- [Task goal]
Leave out the pictures and repeat everything else in the records exactly.

===== Data supplied =====

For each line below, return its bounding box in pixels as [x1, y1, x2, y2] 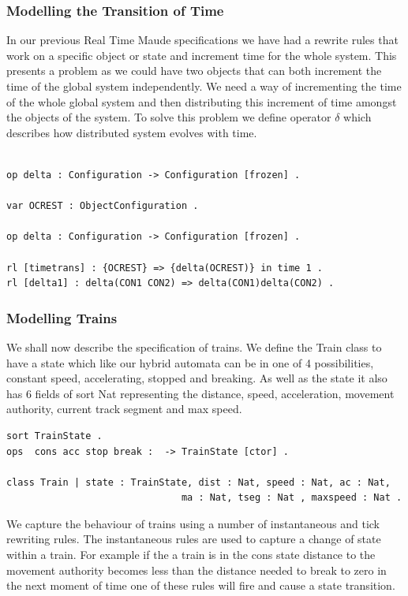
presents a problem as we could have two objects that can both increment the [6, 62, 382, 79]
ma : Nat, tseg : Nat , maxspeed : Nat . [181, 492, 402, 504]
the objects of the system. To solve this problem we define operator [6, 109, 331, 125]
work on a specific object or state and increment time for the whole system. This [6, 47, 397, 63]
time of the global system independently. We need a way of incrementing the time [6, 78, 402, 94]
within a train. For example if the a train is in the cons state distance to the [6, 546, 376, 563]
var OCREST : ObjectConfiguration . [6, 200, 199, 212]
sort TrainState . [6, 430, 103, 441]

=====

- [Response to the exercise]
For each line below, return its bounding box in pixels as [x1, y1, x2, y2] 
presents a problem as we could have two objects that can both increment the [6, 62, 382, 79]
ma : Nat, tseg : Nat , maxspeed : Nat . [181, 492, 402, 504]
the objects of the system. To solve this problem we define operator [6, 109, 331, 125]
work on a specific object or state and increment time for the whole system. This [6, 47, 397, 63]
time of the global system independently. We need a way of incrementing the time [6, 78, 402, 94]
within a train. For example if the a train is in the cons state distance to the [6, 546, 376, 563]
var OCREST : ObjectConfiguration . [6, 200, 199, 212]
sort TrainState . [6, 430, 103, 441]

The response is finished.